The windows in the old part of the building will be rearranged so that they offer better views, and the facade will be insulated. “If you look at the house from the outside, it’s just perfect. We know what else we want to do and we will be glad to finish the repair as soon as we can,” the owners say.


So what did they learn in the process?

“Many times during this time we thought: “Should we sell the house?“ When you have made a bad decision, done something wrong, and there is no money to resolve this situation, you often start beating around the bush. And that’s what we did. But there always comes a moment when you overcome all this. Time is an excellent healer who helps to overcome all doubts. In the end, you have so many pleasant memories, so many joyful moments associated with this house that no problems will confuse you anymore.”

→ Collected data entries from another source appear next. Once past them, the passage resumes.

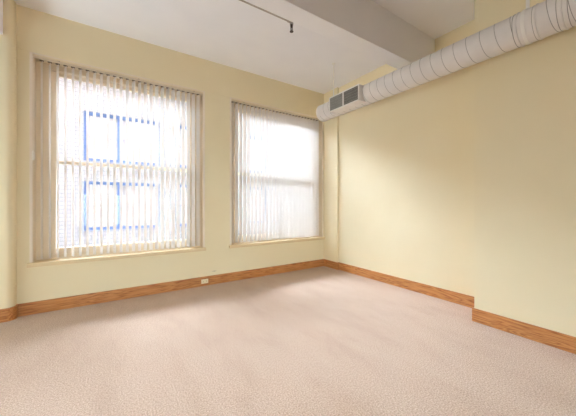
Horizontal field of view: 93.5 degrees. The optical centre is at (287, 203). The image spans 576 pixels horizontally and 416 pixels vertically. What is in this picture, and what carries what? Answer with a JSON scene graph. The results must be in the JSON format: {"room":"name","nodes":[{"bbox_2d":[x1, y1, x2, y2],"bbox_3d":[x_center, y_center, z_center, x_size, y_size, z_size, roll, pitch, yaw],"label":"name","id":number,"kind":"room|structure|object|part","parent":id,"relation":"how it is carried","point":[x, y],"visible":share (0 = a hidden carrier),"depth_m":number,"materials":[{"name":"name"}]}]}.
{"room":"empty living room","nodes":[
{"label":"empty living room","id":0,"kind":"room"},
{"bbox_2d":[17,5,323,303],"bbox_3d":[-2.445,-0.510,4.003,7.925,3.720,0.425,0,0,-33],"label":"wall","id":1,"kind":"structure","parent":0,"point":[38,32],"depth_m":4.08,"materials":[{"name":"yellow paint"}]},
{"bbox_2d":[27,52,205,267],"bbox_3d":[-2.328,-0.537,3.980,2.149,2.616,0.352,0,0,-33],"label":"window","id":2,"kind":"structure","parent":1,"relation":"in","point":[35,260],"depth_m":3.57,"materials":[{"name":"beige paint"}]},
{"bbox_3d":[-2.292,0.746,3.925,2.149,0.050,0.222,0,0,-33],"label":"sill","id":3,"kind":"part","parent":2,"relation":"part of","materials":[{"name":"beige paint"}]},
{"bbox_2d":[32,56,201,258],"bbox_3d":[-2.282,-0.565,3.908,2.064,2.524,0.115,0,0,-33],"label":"vertical blind","id":4,"kind":"object","parent":2,"relation":"attached to","point":[50,61],"visible":1,"depth_m":3.92,"materials":[{"name":"plastic"}]},
{"bbox_3d":[-2.396,-1.139,4.092,1.819,1.222,0.040,0,0,-33],"label":"sash","id":5,"kind":"part","parent":2,"relation":"part of","materials":[{"name":"beige paint"}]},
{"bbox_3d":[-2.371,0.049,4.054,1.819,1.242,0.040,0,0,-33],"label":"sash","id":6,"kind":"part","parent":2,"relation":"part of","materials":[{"name":"beige paint"}]},
{"bbox_2d":[0,259,323,322],"bbox_3d":[-1.293,1.275,4.436,5.044,0.150,0.129,0,0,-33],"label":"baseboard","id":7,"kind":"structure","parent":1,"relation":"attached to","point":[36,307],"depth_m":3.90,"materials":[{"name":"brown wood"}]},
{"bbox_2d":[229,97,324,247],"bbox_3d":[-0.196,-0.537,5.386,2.149,2.616,0.352,0,0,-33],"label":"window","id":8,"kind":"structure","parent":1,"relation":"in","point":[320,237],"depth_m":5.17,"materials":[{"name":"beige paint"}]},
{"bbox_3d":[-0.264,-1.139,5.498,1.819,1.222,0.040,0,0,-33],"label":"sash","id":9,"kind":"part","parent":8,"relation":"part of","materials":[{"name":"beige paint"}]},
{"bbox_3d":[-0.239,0.049,5.460,1.819,1.242,0.040,0,0,-33],"label":"sash","id":10,"kind":"part","parent":8,"relation":"part of","materials":[{"name":"beige paint"}]},
{"bbox_2d":[232,100,319,242],"bbox_3d":[-0.157,-0.565,5.329,2.059,2.524,0.087,0,0,-33],"label":"vertical blind","id":11,"kind":"object","parent":8,"relation":"attached to","point":[290,145],"visible":0.94,"depth_m":5.32,"materials":[{"name":"fabric"}]},
{"bbox_3d":[-0.160,0.746,5.332,2.149,0.050,0.222,0,0,-33],"label":"sill","id":12,"kind":"part","parent":8,"relation":"part of","materials":[{"name":"beige paint"}]},
{"bbox_2d":[180,187,186,223],"bbox_3d":[-4.327,0.105,14.228,2.660,1.870,0.028,0,0,-33],"label":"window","id":13,"kind":"structure","parent":0,"point":[180,187],"depth_m":13.62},
{"bbox_2d":[14,0,473,93],"bbox_3d":[1.044,-2.445,-1.288,7.925,0.150,13.100,0,0,-33],"label":"ceiling","id":14,"kind":"structure","parent":0,"point":[237,34],"depth_m":3.71,"materials":[{"name":"paint"}]},
{"bbox_2d":[0,0,2,34],"bbox_3d":[-2.852,-2.145,2.117,0.410,0.450,2.055,0,0,-33],"label":"beam","id":15,"kind":"structure","parent":14,"relation":"attached to","point":[1,1],"depth_m":3.04,"materials":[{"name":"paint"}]},
{"bbox_2d":[244,0,434,68],"bbox_3d":[-1.078,-2.120,1.930,7.525,0.500,0.210,0,0,-33],"label":"ceiling beam","id":16,"kind":"structure","parent":14,"relation":"attached to","point":[366,27],"depth_m":3.11,"materials":[{"name":"paint"}]},
{"bbox_2d":[239,0,292,32],"bbox_3d":[-2.117,-1.843,1.393,5.199,0.121,0.038,0,0,-33],"label":"sprinkler","id":17,"kind":"object","parent":16,"relation":"attached to","point":[288,21],"visible":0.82,"depth_m":2.69,"materials":[{"name":"grey paint"}]},
{"bbox_2d":[316,0,575,121],"bbox_3d":[3.803,-1.911,-0.060,0.384,0.918,11.693,0,0,-33],"label":"air duct","id":18,"kind":"object","parent":14,"relation":"hanging from","point":[539,21],"visible":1,"depth_m":2.79,"materials":[{"name":"white metal"}]},
{"bbox_3d":[0.772,-2.053,4.588,0.059,0.634,0.059,0,0,-33],"label":"hanger rod","id":19,"kind":"part","parent":18,"relation":"part of","materials":[{"name":"paint"}]},
{"bbox_3d":[0.836,-1.582,4.103,0.010,0.238,0.630,0,0,-33],"label":"register frame","id":20,"kind":"part","parent":18,"relation":"part of","materials":[{"name":"paint"}]},
{"bbox_2d":[250,189,261,220],"bbox_3d":[-1.255,0.105,16.254,2.660,1.870,0.028,0,0,-33],"label":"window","id":21,"kind":"structure","parent":0,"point":[250,189],"depth_m":15.64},
{"bbox_2d":[0,266,575,415],"bbox_3d":[1.044,1.410,-1.288,7.925,0.120,13.100,0,0,-33],"label":"floor","id":22,"kind":"structure","parent":0,"point":[322,340],"depth_m":2.39,"materials":[{"name":"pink carpet"}]},
{"bbox_2d":[0,0,16,308],"bbox_3d":[-3.297,-0.510,3.123,0.223,3.720,0.115,0,0,-33],"label":"pilaster","id":23,"kind":"object","parent":22,"relation":"on","point":[8,40],"visible":0.91,"depth_m":3.12,"materials":[{"name":"yellow paint"}]},
{"bbox_2d":[324,87,338,261],"bbox_3d":[0.909,-0.510,5.715,0.040,3.720,0.420,0,0,-33],"label":"pilaster","id":24,"kind":"object","parent":22,"relation":"on","point":[331,127],"visible":0.86,"depth_m":5.67,"materials":[{"name":"yellow paint"}]},
{"bbox_2d":[339,20,473,296],"bbox_3d":[4.329,-0.510,0.747,0.200,3.720,12.480,0,0,-33],"label":"wall","id":25,"kind":"structure","parent":0,"point":[406,158],"depth_m":4.17,"materials":[{"name":"yellow paint"}]},
{"bbox_2d":[474,0,575,336],"bbox_3d":[4.910,-0.510,-0.703,0.425,3.720,9.420,0,0,-33],"label":"wall","id":26,"kind":"structure","parent":0,"point":[525,97],"depth_m":2.73,"materials":[{"name":"yellow paint"}]},
{"bbox_2d":[324,259,575,353],"bbox_3d":[4.066,1.275,0.562,0.443,0.150,12.462,0,0,-33],"label":"baseboard","id":27,"kind":"structure","parent":26,"relation":"attached to","point":[565,342],"depth_m":3.06,"materials":[{"name":"brown wood"}]},
{"label":"outside","id":28,"kind":"structure","parent":0,"visible":0},
{"bbox_3d":[-3.129,10.450,9.286,95.000,0.200,9.050,0,0,-33],"label":"ground","id":29,"kind":"structure","parent":28,"visible":0},
{"bbox_2d":[59,78,261,247],"bbox_3d":[-7.789,2.425,16.353,95.200,15.850,8.120,0,0,-33],"label":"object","id":30,"kind":"structure","parent":29,"relation":"on","point":[61,80],"depth_m":11.89,"materials":[{"name":"white brick"}]},
{"bbox_3d":[-7.350,0.105,12.127,2.660,0.060,0.060,0,0,-33],"label":"sash rail","id":31,"kind":"part","parent":30,"relation":"part of","materials":[{"name":"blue paint"}]},
{"bbox_2d":[89,184,154,226],"bbox_3d":[-7.400,0.105,12.202,2.660,1.870,0.028,0,0,-33],"label":"window","id":32,"kind":"structure","parent":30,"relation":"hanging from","point":[90,185],"depth_m":12.06,"materials":[{"name":"glass"}]},
{"bbox_3d":[-7.350,-2.815,12.127,2.660,0.060,0.060,0,0,-33],"label":"sash rail","id":33,"kind":"part","parent":30,"relation":"part of","materials":[{"name":"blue paint"}]},
{"bbox_2d":[89,115,154,162],"bbox_3d":[-7.400,-2.815,12.202,2.660,1.870,0.028,0,0,-33],"label":"window","id":34,"kind":"structure","parent":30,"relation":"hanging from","point":[90,116],"depth_m":12.06,"materials":[{"name":"glass"}]},
{"bbox_2d":[180,129,186,164],"bbox_3d":[-4.327,-2.815,14.228,2.660,1.870,0.028,0,0,-33],"label":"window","id":35,"kind":"structure","parent":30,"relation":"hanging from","point":[180,129],"depth_m":13.62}
]}

How to keep expenses under control: Juliet’s tips:

  • The costs of laying the foundation are very high, so in order to use your finances to the maximum, think about a two-story extension, not a one-story one. The superstructure of the floor will cost about a third of the cost of a single-storey.

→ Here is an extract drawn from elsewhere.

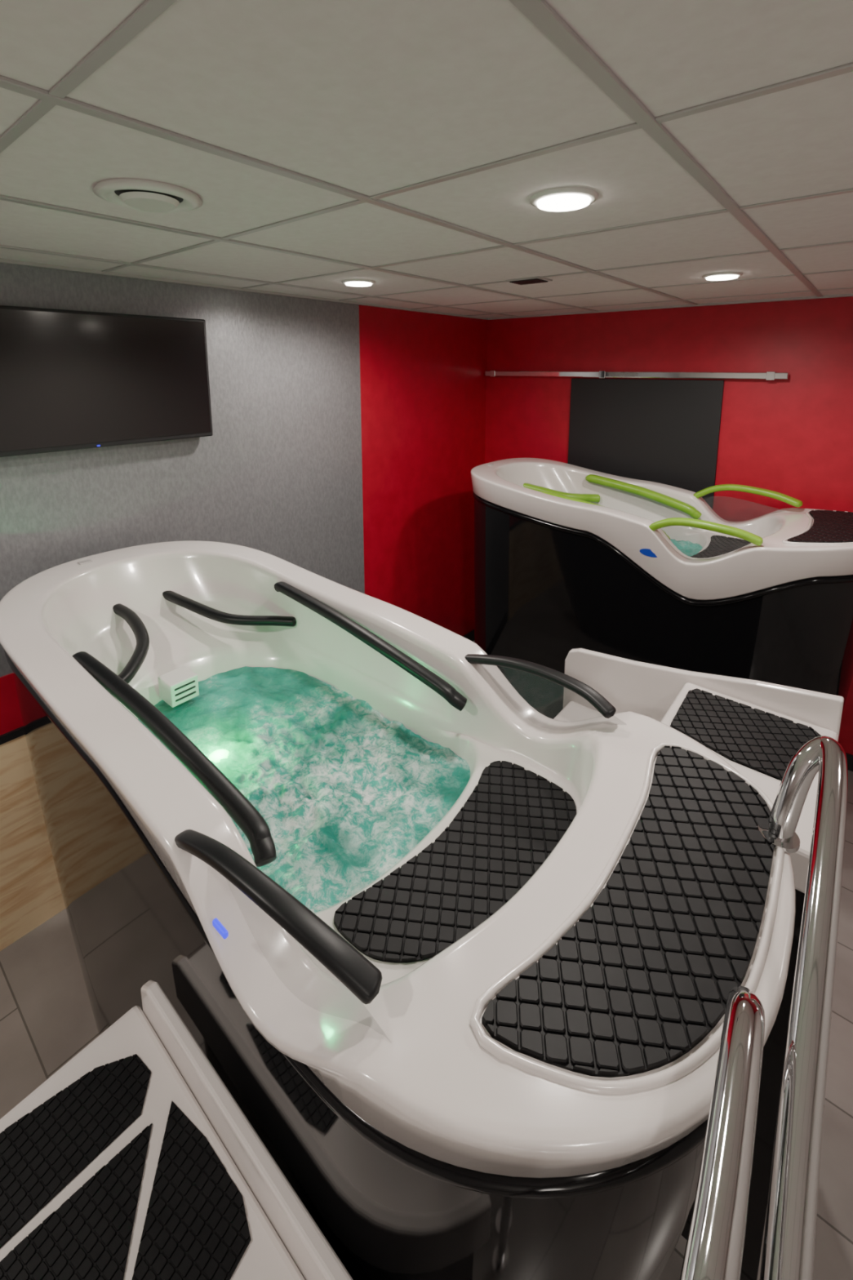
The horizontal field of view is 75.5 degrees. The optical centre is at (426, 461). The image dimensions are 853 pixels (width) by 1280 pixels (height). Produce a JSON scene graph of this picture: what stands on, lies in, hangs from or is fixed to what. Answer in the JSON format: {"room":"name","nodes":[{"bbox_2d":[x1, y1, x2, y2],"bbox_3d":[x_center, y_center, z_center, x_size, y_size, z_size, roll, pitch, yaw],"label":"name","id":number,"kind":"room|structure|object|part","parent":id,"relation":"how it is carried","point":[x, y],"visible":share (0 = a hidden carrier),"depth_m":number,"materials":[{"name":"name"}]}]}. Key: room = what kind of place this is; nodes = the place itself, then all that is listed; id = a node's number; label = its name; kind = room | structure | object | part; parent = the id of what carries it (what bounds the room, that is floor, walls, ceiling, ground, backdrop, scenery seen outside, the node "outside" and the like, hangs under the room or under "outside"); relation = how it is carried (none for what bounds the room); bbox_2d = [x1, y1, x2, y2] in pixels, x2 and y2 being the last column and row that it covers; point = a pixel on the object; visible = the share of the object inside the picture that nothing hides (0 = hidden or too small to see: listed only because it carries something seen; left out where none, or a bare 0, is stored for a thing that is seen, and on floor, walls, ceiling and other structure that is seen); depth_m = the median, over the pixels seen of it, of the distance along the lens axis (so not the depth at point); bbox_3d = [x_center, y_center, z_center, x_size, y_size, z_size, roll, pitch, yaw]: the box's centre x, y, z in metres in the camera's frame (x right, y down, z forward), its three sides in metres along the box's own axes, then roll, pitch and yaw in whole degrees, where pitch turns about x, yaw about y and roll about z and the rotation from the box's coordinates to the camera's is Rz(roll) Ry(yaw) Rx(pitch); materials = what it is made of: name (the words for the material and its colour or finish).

  • Think about where you can save and where to spend. Our ceiling beams are decorative, made of foam (Oakleaf Reproductions company in Yorkshire). They are very light, so it didn’t take much effort and expense to install them. On the other hand, we chose solid wood floors and oak window sills that will stand the test of time. It’s not worth saving on these things: they must be strong, durable and of course beautiful — they are always in sight!

  • If you plan to manage the project yourself, keep in mind that you will not be able to do it effectively if you work full-time. It takes a lot of time to call suppliers and monitor construction — do you really want to do this?

  • Entrust the preparation of project estimates to specialists. They will make an estimate according to your construction drawings and specify the details of the finishing and fittings that you plan to use. So you will get a more accurate calculation than the approximate calculations from the builders.

  • Buy something you really like at the very beginning of the project, because then you will run out of budget.